Sie
kultiviert eine elegante, licht strahlende Form des "Songwritings",
und das in einer Sprache, die außerhalb ihrer Heimat nur von
wenigen verstanden wird: die Norwegerin Kari Bremnes. Mit insgesamt
vierzehn Alben hat sie sich eine beeindruckend große Fangemeinde
ersungen - in Norwegen sowieso, aber auch in Deutschland, trotz der
Sprachbarriere. Sicher, zwischendurch sang sie einige ihrer "viser",
wie es im Norwegischen heißt (die korrekte und ungemein treffende
Übersetzung wäre wohl: "Weisen") mit ins Englische
übersetzten Texten neu ein ("You'd have to be here",
2003), doch die charakteristische Sprechmelodie des Norwegischen ging
darüber verloren.
Das
Publikum, so auch während der Tournee, die Kari Bremnes im vergangenen
Winter durch Norwegen und Deutschland absolvierte, ist, auch dank
ihres Werks, längst reif für die unbekannte Sprache, zumal,
wenn sie so lautmalerisch, sinnlich und bedachtvoll vorgetragen wird.

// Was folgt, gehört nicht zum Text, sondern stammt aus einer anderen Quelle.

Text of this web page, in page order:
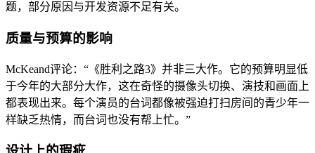
题，部分原因与开发资源不足有关。
质量与预算的影响
McKeand评论：“《胜利之路3》并非三大作。它的预算明显低
于今年的大部分大作，这在奇怪的摄像头切换、演技和画面上
都表现出来。每个演员的台词都像被强迫打扫房间的青少年一
样缺乏热情，而台词也没有帮上忙。”
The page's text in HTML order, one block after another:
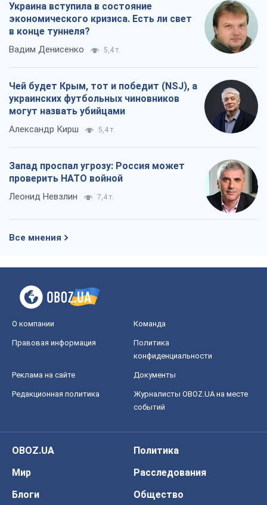
Украина вступила в состояние
экономического кризиса. Есть ли свет
в конце туннеля?
Вадим Денисенко 5,4 т.
Чей будет Крым, тот и победит (NSJ), а
украинских футбольных чиновников
могут назвать убийцами
Александр Кирш 5,4 т.
Запад проспал угрозу: Россия может
проверить НАТО войной
Леонид Невзлин 7,4 т.
Все мнения
О компании Команда
Правовая информация
Политика
конфиденциальности
Реклама на сайте Документы
Редакционная политика
Журналисты OBOZ.UA на месте
событий
OBOZ.UA
Политика
Мир
Расследования
Блоги
Общество

Kari Bremnes vereint in ihrer Musik - und in ihrer Stimme - zudem
die Merkmale von Songwriter-Pop, Chanson, Jazz und nordischer Gesangstradition.

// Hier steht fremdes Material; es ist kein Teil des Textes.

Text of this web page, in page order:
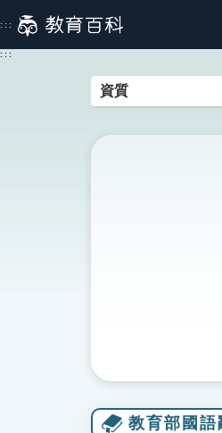
到
主
:::
:::
教育部國語
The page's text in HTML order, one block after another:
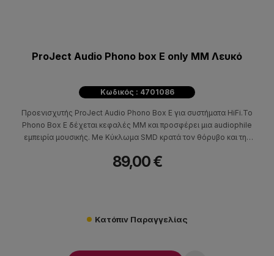
ProJect Audio Phono box E only MM Λευκό
Κωδικός : 4701086
Προενισχυτής ProJect Audio Phono Box Ε για συστήματα HiFi.Το
Phono Box Ε δέχεται κεφαλές MM και προσφέρει μια audiophile
εμπειρία μουσικής. Me Κύκλωμα SMD κρατά τον θόρυβο και την
εξόδου είναι επίχρυσες για τη διατήρηση της ποιότητας. Το
89,00 €
Κατόπιν Παραγγελίας
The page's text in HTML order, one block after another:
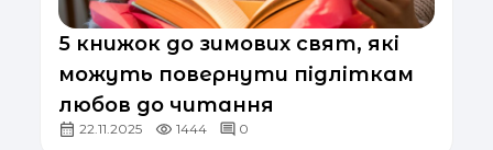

Sie lädt zum Träumen ein, entführt in die majestätischen
Weiten ihrer Heimat, manchmal aber auch ins eigene Herz. Dabei rührt
sie an, ohne rührselig zu werden, denn sie wahrt immer einen
Moment der Distanz zu sich selbst, der es auch dem Publikum ermöglicht,
sich gewissermaßen durch die Musik zu reflektieren.
"Reise"
heißt das nunmehr fünfzehnte Album von Kari Bremnes, das
Liveaufnahmen der erwähnten Tournee enthält. Begleitet von
Bengt Hanssen (Keyboards), Helge Norbakken (Percussion), Halgrim Brattberg
(Gitarre), Sondre Meisfjord (Bass) stellte sie nicht nur "viser"

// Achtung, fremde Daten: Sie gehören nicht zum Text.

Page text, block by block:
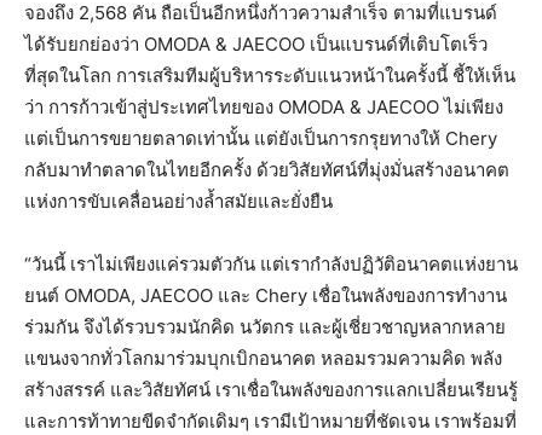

ihres aktuellen Studioalbums "Over en by" (Über einer
Stadt) vor, sondern Stationen ihres umfangreichen Repertoires, darunter
auch "Skrik" und "Søvngjengerksen", zwei
Gedichte des Malers Edvard Munch, die Ketil Bjørnstad für
Bremnes' Album "Løsrivelse" (1993) vertont hatte.
Die
Musiker agieren harmonisch und zurückhaltend, bestechen durch
die klare und transparente Linienführung der Arrangements, und
sie erzielen umso größere atmosphärische Wirkung,
je mehr Zurückhaltung sie üben. Oft begleitet nur ein einzelnes
Instrument die souveräne, glasklare und warme Stimme von Kari
Bremnes, oder Sondre Meisfjord setzt zu einem kraftvollen Gesang im
Hintergrund an, der seinen Ursprung im traditionellen joiken'
der Sami hat. In diesen Momenten versinkt das Publikum förmlich
in der Musik, und selbst beim Hören der CD kann dieser Zauber
nachempfunden werden - auch wenn sie das direkte Erlebnis natürlich
nicht ersetzen kann und will.
Und
so geht Kari Bremnes also schon bald auf eine neue "Reise".
Die wird sie auch wieder nach Deutschland führen. Acht Konzerte
sind für den Januar 2007 geplant, außerdem eines in der
Schweiz, im Frühjahr sollen weitere Termine folgen. Ihre Anhänger
erwarten sie schon: die eleganteste unter den nordischen "Songwriterinnen".